<これは凄い。素晴らしい。今風にいうと、凄すぎる。素晴らしすぎる。>
「日経パソコン」誌で連載されていた、身の回りの道具や工業製品にまつわるエッセイ。オビがないのはbk1で買ったせい?
これは素晴らしい。小説外での森博嗣の最高傑作といっていいでしょう。元工学部建築学科助教授という肩書き以上に、この方のモノに対する認識が如実に表れている一冊です。まさに私のように、これから技術者を目指そうという人間には必読の書かもしれません。
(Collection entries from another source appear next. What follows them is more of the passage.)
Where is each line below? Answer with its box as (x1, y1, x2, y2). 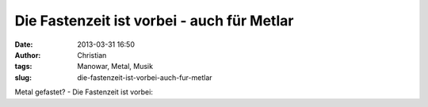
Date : (14, 40, 33, 49)
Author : (14, 50, 41, 59)
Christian (77, 50, 107, 59)
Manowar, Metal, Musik (77, 62, 154, 71)
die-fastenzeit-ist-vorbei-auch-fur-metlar (77, 72, 213, 82)
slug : (14, 72, 32, 82)
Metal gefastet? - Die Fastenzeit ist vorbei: (14, 87, 154, 97)
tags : (14, 62, 32, 71)
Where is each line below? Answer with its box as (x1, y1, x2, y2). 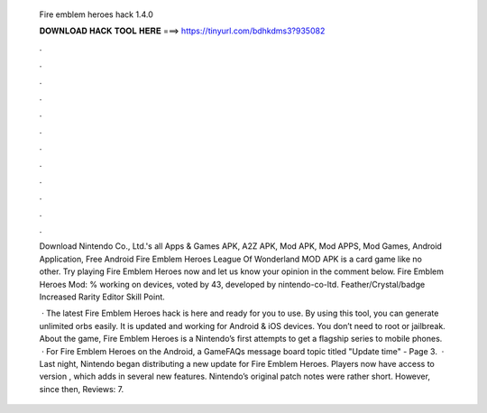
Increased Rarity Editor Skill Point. (39, 291, 166, 302)
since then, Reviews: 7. (39, 383, 124, 394)
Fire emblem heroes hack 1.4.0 (39, 9, 153, 20)
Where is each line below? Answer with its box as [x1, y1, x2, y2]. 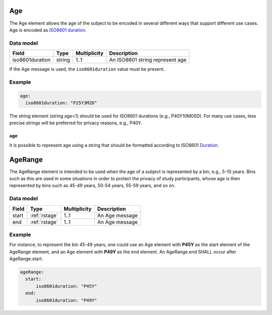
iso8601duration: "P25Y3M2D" [25, 100, 98, 106]
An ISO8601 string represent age [109, 56, 187, 63]
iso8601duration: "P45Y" [36, 283, 98, 289]
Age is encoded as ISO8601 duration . [9, 27, 87, 33]
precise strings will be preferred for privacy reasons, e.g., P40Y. [9, 120, 143, 126]
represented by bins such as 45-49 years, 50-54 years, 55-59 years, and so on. [9, 183, 176, 189]
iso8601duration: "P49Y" [36, 297, 98, 303]
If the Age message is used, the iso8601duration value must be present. [9, 66, 165, 72]
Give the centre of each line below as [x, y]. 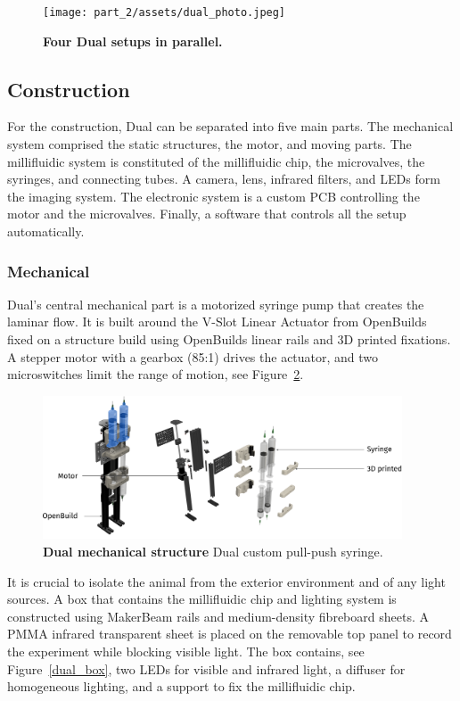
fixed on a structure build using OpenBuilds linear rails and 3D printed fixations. [229, 339]
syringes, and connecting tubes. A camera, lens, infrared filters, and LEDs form [224, 179]
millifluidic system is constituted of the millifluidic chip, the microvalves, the [216, 161]
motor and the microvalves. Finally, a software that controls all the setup [207, 214]
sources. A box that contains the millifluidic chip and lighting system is [202, 599]
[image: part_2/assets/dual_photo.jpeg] [164, 12]
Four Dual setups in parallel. [133, 41]
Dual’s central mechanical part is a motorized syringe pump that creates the [216, 304]
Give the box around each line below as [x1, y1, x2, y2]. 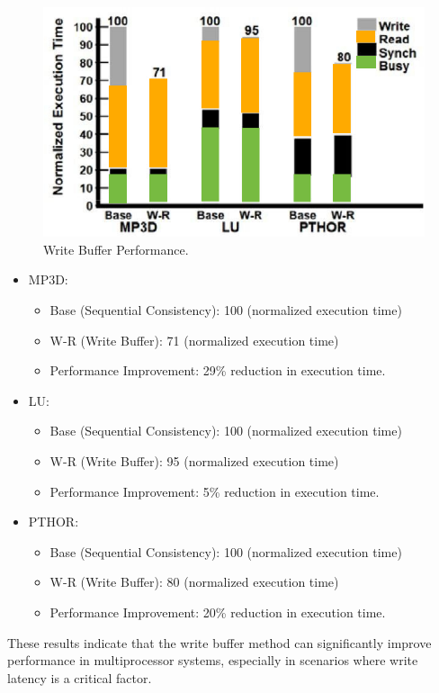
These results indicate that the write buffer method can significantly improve [7, 633, 432, 652]
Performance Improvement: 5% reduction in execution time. [49, 481, 380, 500]
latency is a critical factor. [7, 668, 152, 687]
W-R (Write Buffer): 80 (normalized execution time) [49, 572, 339, 591]
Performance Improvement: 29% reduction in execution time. [49, 361, 386, 380]
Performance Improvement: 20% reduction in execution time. [49, 602, 386, 621]
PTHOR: [28, 512, 79, 531]
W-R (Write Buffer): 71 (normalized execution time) [49, 330, 339, 349]
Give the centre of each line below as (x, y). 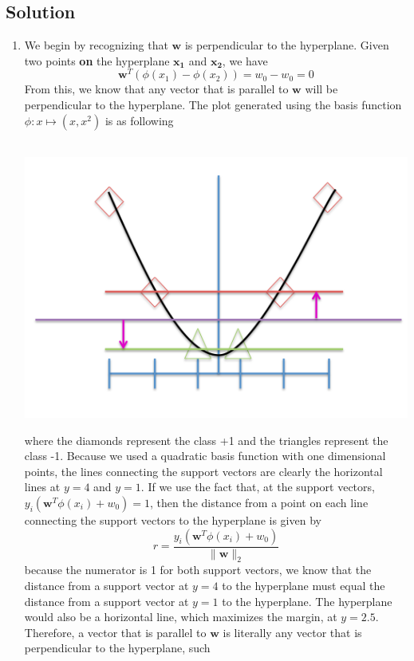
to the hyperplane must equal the (304, 586)
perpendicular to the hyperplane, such (117, 648)
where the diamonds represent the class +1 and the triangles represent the (206, 440)
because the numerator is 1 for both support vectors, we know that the (198, 570)
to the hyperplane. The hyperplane (307, 601)
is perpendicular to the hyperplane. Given (287, 45)
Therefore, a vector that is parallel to (115, 632)
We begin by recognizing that (96, 45)
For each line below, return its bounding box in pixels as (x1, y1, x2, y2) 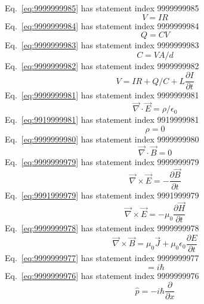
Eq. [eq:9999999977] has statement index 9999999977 (5, 252, 199, 264)
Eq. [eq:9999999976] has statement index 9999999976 (5, 269, 199, 281)
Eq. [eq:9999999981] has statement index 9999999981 (5, 89, 199, 101)
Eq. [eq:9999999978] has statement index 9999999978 (5, 222, 199, 234)
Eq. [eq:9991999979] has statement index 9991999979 (5, 188, 199, 201)
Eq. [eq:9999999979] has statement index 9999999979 (5, 155, 199, 167)
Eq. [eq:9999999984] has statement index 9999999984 (5, 19, 199, 32)
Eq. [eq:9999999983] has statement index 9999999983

森先生らしい文章の面白さも健在。上に引用した一節の出てくる「少年たちを虜にした魔法」は、接着剤について書かれたものですが、とくに飛ばしてます。日記も再開されたことですし、小説の中ではないこの方の文章が毎日読めるのは実に嬉しいことです。同様にブログ(みたいなもん)を書いてる私としても、少しでもそれに近づけたらいいなぁという希望的観測。とりあえず来年4月になれば私も名古屋ですから物理的には近づきます(無意味)。
あと、「7は不思議な数字だ」という一編も(既に道具から離れてますが)興味深かったです。デビュー作「すべてがFになる」の頃から書かれている話題ですが。なるほど、ここ最近アニメ界隈でなんちゃらセブンシリーズが横溢してるのも納得(笑)。